══ Exercise data

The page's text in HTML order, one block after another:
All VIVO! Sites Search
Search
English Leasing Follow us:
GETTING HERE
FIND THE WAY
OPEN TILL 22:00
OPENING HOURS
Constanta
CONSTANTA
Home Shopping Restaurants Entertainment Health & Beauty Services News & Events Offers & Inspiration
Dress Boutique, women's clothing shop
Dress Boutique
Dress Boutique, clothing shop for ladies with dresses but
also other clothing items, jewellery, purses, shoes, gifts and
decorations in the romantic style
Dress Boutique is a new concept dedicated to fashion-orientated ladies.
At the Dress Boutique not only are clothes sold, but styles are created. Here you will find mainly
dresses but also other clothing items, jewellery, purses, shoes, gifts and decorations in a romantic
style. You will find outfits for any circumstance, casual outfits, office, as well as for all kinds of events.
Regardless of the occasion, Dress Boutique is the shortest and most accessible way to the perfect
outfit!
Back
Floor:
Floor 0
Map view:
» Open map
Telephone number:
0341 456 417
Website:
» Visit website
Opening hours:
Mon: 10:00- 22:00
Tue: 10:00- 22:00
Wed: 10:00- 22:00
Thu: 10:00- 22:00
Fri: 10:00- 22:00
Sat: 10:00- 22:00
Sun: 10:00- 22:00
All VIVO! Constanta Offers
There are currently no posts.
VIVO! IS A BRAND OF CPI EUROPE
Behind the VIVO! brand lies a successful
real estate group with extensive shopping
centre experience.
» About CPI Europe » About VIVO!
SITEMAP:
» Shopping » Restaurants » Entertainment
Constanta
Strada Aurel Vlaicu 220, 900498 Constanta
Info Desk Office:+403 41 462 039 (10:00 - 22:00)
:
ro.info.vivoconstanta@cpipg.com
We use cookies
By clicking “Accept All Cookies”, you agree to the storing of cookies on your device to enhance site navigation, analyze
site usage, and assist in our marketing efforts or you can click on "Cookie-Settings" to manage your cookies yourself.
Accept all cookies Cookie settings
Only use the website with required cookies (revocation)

════
══ Exercise data

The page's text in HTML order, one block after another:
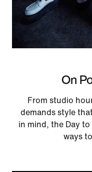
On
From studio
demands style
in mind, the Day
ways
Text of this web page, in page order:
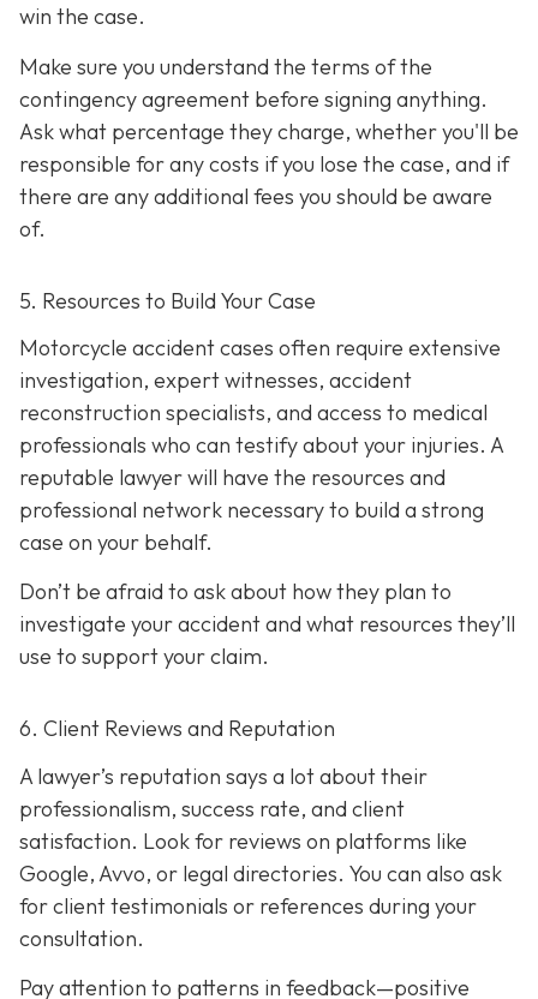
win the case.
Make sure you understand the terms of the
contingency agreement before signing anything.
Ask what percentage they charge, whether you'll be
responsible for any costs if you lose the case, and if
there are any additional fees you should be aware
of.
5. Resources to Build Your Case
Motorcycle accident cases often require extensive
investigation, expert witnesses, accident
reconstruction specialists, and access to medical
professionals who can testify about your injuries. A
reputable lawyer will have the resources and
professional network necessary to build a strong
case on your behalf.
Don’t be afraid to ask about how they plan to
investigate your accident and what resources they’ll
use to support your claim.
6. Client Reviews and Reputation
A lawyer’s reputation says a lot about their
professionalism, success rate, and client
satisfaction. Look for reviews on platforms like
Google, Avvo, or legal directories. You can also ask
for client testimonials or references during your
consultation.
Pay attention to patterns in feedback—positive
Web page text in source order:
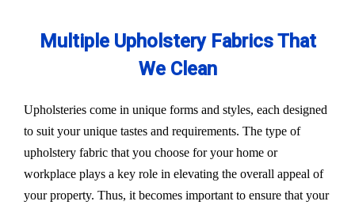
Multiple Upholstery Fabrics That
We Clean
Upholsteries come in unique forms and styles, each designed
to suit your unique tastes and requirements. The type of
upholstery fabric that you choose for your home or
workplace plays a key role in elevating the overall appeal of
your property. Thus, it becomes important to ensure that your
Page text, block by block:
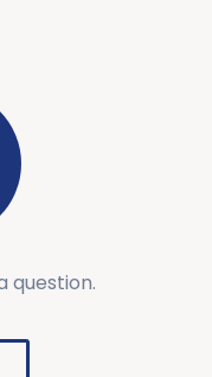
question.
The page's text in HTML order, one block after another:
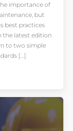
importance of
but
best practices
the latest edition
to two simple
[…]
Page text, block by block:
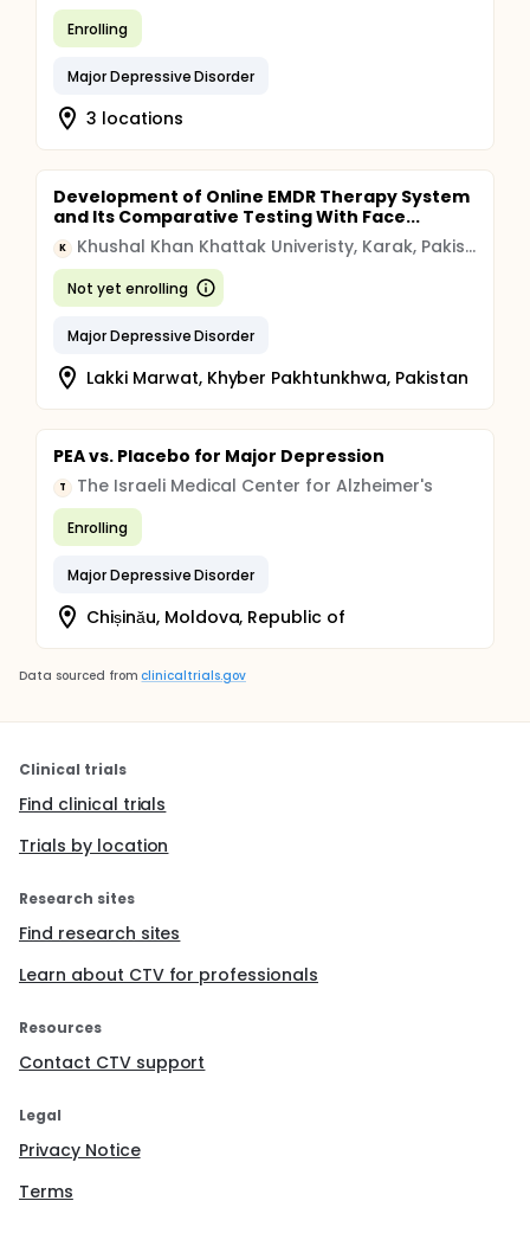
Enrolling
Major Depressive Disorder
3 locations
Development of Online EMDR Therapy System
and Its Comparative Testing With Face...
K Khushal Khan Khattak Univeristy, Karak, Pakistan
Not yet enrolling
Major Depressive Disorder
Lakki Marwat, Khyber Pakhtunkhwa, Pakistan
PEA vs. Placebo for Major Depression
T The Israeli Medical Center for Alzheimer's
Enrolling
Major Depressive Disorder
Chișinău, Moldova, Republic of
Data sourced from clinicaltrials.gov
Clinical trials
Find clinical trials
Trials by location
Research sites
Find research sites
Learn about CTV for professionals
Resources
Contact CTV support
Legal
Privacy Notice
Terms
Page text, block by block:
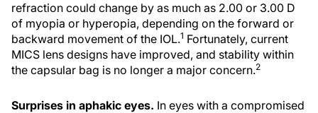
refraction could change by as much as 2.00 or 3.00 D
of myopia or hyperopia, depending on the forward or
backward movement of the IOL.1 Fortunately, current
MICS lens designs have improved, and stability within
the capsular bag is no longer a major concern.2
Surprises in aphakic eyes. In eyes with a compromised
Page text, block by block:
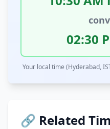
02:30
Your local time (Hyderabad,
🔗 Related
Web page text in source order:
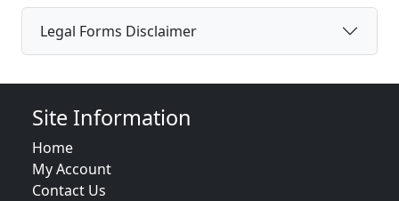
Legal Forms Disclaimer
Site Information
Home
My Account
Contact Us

════
══ Exercise data

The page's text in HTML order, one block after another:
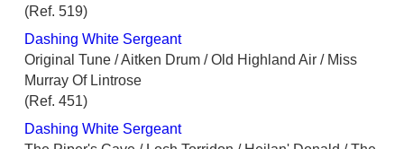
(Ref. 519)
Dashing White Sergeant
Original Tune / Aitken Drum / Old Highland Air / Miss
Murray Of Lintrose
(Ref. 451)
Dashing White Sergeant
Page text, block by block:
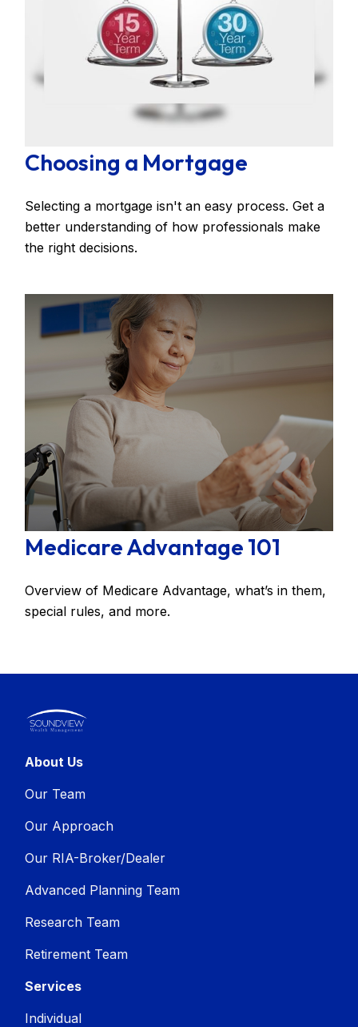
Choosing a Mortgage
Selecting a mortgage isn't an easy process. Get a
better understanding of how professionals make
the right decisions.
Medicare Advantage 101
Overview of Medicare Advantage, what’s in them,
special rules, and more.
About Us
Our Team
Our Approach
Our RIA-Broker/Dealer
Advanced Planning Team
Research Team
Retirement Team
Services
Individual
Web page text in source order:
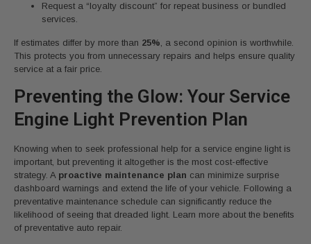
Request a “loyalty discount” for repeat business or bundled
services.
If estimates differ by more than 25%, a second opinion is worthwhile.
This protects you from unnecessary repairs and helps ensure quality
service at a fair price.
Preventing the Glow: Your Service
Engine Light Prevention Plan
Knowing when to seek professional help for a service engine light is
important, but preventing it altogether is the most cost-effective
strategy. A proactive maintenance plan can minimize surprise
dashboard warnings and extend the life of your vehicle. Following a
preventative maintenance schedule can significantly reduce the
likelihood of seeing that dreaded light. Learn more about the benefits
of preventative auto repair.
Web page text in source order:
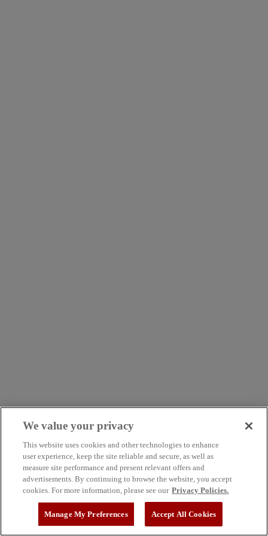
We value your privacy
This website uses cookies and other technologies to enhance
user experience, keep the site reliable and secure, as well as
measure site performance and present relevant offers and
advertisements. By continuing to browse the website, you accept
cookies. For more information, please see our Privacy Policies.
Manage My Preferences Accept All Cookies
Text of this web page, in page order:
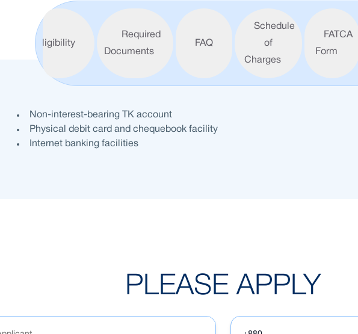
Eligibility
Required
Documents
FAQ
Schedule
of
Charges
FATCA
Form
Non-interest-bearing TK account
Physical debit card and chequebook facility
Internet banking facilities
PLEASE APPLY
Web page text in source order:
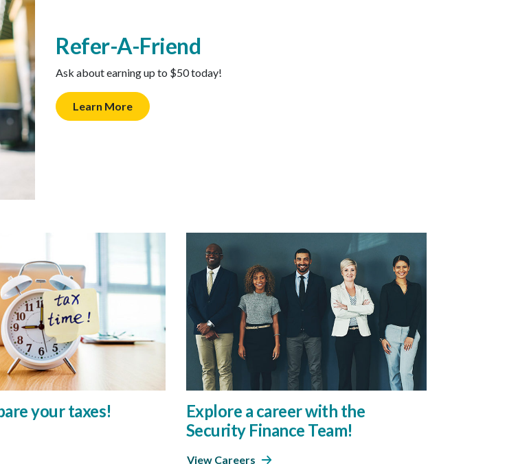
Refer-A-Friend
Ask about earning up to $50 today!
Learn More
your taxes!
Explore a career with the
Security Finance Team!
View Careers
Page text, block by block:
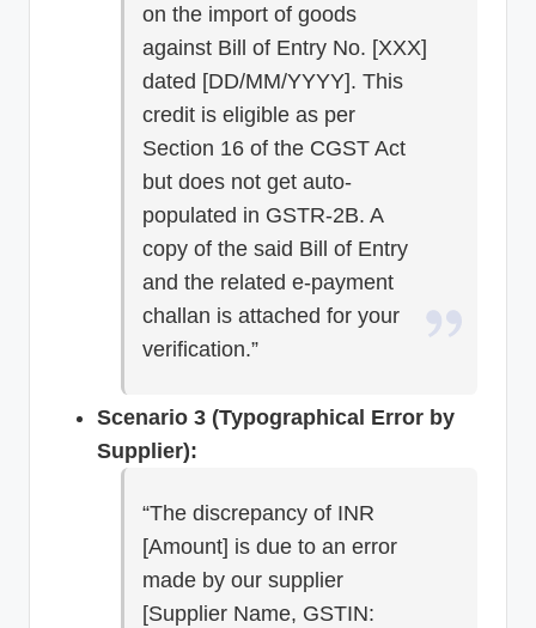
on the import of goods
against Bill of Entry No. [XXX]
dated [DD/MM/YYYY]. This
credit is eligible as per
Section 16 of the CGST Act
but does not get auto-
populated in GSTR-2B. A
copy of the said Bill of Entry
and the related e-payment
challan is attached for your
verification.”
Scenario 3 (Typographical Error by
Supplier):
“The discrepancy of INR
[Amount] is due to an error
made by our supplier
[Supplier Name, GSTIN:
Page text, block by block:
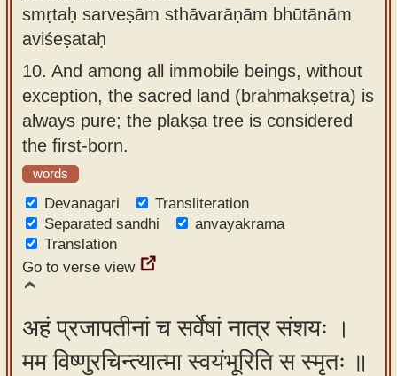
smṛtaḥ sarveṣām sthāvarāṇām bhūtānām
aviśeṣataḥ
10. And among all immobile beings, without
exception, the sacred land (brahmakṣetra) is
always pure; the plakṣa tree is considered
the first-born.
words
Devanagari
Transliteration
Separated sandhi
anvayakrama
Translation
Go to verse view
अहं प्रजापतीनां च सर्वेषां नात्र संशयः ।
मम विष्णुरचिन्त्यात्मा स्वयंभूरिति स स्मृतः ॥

════

- _Directions for this task_: From the records above, copy only the lines starting with the line that holds "Home Shopping Restaurants" and going on through the line that holds "All VIVO! Constanta Offers", exactly as written.

- _Answer for the task_:
Home Shopping Restaurants Entertainment Health & Beauty Services News & Events Offers & Inspiration
Dress Boutique, women's clothing shop
Dress Boutique
Dress Boutique, clothing shop for ladies with dresses but
also other clothing items, jewellery, purses, shoes, gifts and
decorations in the romantic style
Dress Boutique is a new concept dedicated to fashion-orientated ladies.
At the Dress Boutique not only are clothes sold, but styles are created. Here you will find mainly
dresses but also other clothing items, jewellery, purses, shoes, gifts and decorations in a romantic
style. You will find outfits for any circumstance, casual outfits, office, as well as for all kinds of events.
Regardless of the occasion, Dress Boutique is the shortest and most accessible way to the perfect
outfit!
Back
Floor:
Floor 0
Map view:
» Open map
Telephone number:
0341 456 417
Website:
» Visit website
Opening hours:
Mon: 10:00- 22:00
Tue: 10:00- 22:00
Wed: 10:00- 22:00
Thu: 10:00- 22:00
Fri: 10:00- 22:00
Sat: 10:00- 22:00
Sun: 10:00- 22:00
All VIVO! Constanta Offers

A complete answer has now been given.